- [WORK TO COMPLETE] Repeat the data below exactly, dropping any pictures it holds.

- [AVAILABLE RECORDS]
● ● ●

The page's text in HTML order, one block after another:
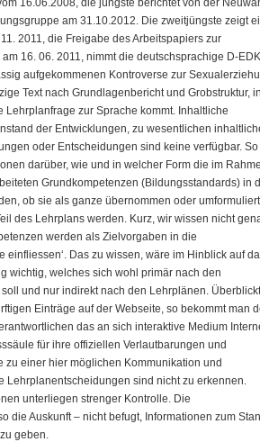
am 31.10.2012. Die zweitjüngste zeigt
2011, die Freigabe des Arbeitspapiers zur
16. 06. 2011, nimmt die deutschsprachige D-EDK
aufgekommenen Kontroverse zur
Text nach Grundlagenbericht und Grobstruktur,
Lehrplanfrage zur Sprache kommt. Inhaltliche
der Entwicklungen, zu wesentlichen
oder Entscheidungen sind keine verfügbar. So
darüber, wie und in welcher Form die im
Grundkompetenzen (Bildungsstandards) in
ob sie als ganze übernommen oder
des Lehrplans werden. Kurz, wir wissen nicht
werden als Zielvorgaben in die
einfliessen‘. Das zu wissen, wäre im Hinblick auf
wichtig, welches sich wohl primär nach den
und nur indirekt nach den Lehrplänen. Überblickt
Einträge auf der Webseite, so bekommt man
das an sich interaktive Medium
für ihre offiziellen Verlautbarungen und
zu einer hier möglichen Kommunikation und
Lehrplanentscheidungen sind nicht zu erkennen.
unterliegen strenger Kontrolle. Die
die Auskunft – nicht befugt, Informationen zum
geben.

● ● ●

- [SOLVED EXERCISE]
The page's text in HTML order, one block after another:
am 31.10.2012. Die zweitjüngste zeigt
2011, die Freigabe des Arbeitspapiers zur
16. 06. 2011, nimmt die deutschsprachige D-EDK
aufgekommenen Kontroverse zur
Text nach Grundlagenbericht und Grobstruktur,
Lehrplanfrage zur Sprache kommt. Inhaltliche
der Entwicklungen, zu wesentlichen
oder Entscheidungen sind keine verfügbar. So
darüber, wie und in welcher Form die im
Grundkompetenzen (Bildungsstandards) in
ob sie als ganze übernommen oder
des Lehrplans werden. Kurz, wir wissen nicht
werden als Zielvorgaben in die
einfliessen‘. Das zu wissen, wäre im Hinblick auf
wichtig, welches sich wohl primär nach den
und nur indirekt nach den Lehrplänen. Überblickt
Einträge auf der Webseite, so bekommt man
das an sich interaktive Medium
für ihre offiziellen Verlautbarungen und
zu einer hier möglichen Kommunikation und
Lehrplanentscheidungen sind nicht zu erkennen.
unterliegen strenger Kontrolle. Die
die Auskunft – nicht befugt, Informationen zum
geben.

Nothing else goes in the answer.